Thanks, Dana. The accomplishment was in the team of people who united to achieve a common goal for the good of other people’s children as well as their own.
Laurie, I love the phrase “caring and sharing” as another way of saying “charity” — it seems to have more warmhearted ring to it. I can just imagine how fulfilling it must have been to build your preschool from the ground up and feel certain the children must have absorbed all that community spirit, generosity, and gratitude. You’ve done so much good work, and of course I share your hopes!
Thanks, Barbara. Yes, starting the school was up there just after my marriage, the birth of my children and grandchildren. I have to hope that some of those kids will go on to do the important work our country so desperately needs right now. When I reflected on this prompt, I realized that our school was the recipient of amazing acts of charity and we needed to pay it forward.

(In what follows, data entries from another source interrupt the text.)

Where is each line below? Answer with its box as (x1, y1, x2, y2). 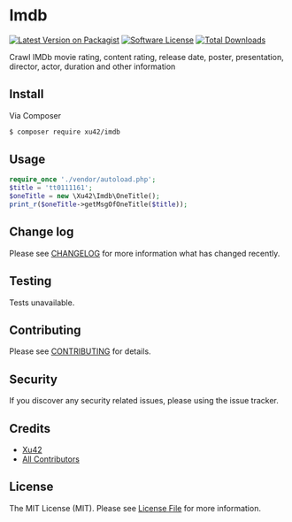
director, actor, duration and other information (9, 61, 176, 72)
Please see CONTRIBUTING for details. (9, 346, 152, 357)
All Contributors (21, 454, 80, 464)
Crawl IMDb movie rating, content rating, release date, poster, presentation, (9, 51, 285, 62)
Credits (9, 421, 51, 436)
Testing (9, 273, 52, 288)
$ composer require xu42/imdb (9, 127, 121, 136)
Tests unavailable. (9, 297, 75, 308)

Laurie, this is such a beautiful story! Coming to the comments late, I feel like everything has been said, and I agree with all of it. You have told other stories about Cherry Preschool, so we already knew a little bit about it, but this one, as it first talks about all the donations you received to start it up, and then how you taught the preschoolers to care and share, is the best illustration I can imagine for this week’s prompt! If you haven’t already done so, you should publish this in a place where it will be seen by a much larger community than we have here.
Thanks, Suzy. It was a magical experience and also a powerful lesson for me on the true meaning of charity. I will forward it to the school as they may want to put it on their website. As the school get older and thus further from its origin story, I feel melancholy that the parents who send their kids there now often have no idea about how the school began.